Instructions for the task
Each record below is to be retyped exactly, with its pictures omitted.

Supplied records section start

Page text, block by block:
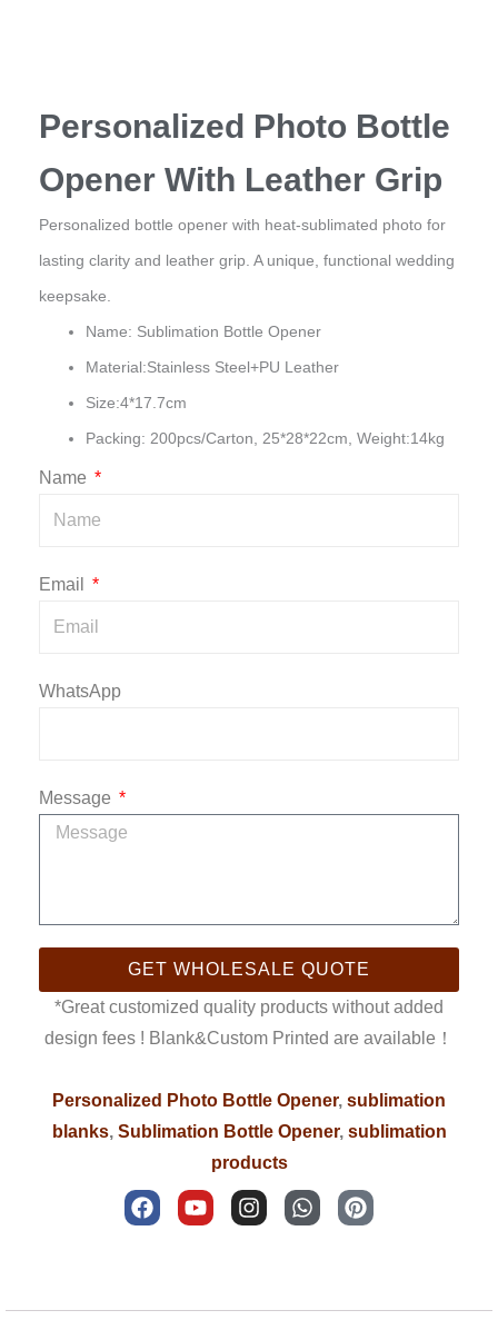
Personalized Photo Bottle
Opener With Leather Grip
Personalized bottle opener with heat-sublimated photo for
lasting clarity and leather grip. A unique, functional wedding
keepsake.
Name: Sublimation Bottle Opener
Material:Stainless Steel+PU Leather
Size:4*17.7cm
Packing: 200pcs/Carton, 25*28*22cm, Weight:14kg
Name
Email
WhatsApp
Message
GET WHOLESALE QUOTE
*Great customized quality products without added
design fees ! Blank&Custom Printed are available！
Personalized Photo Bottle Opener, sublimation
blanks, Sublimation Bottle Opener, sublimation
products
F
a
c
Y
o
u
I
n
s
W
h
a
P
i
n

Supplied records section end

Output below
Page text, block by block:
Personalized Photo Bottle
Opener With Leather Grip
Personalized bottle opener with heat-sublimated photo for
lasting clarity and leather grip. A unique, functional wedding
keepsake.
Name: Sublimation Bottle Opener
Material:Stainless Steel+PU Leather
Size:4*17.7cm
Packing: 200pcs/Carton, 25*28*22cm, Weight:14kg
Name
Email
WhatsApp
Message
GET WHOLESALE QUOTE
*Great customized quality products without added
design fees ! Blank&Custom Printed are available！
Personalized Photo Bottle Opener, sublimation
blanks, Sublimation Bottle Opener, sublimation
products
F
a
c
Y
o
u
I
n
s
W
h
a
P
i
n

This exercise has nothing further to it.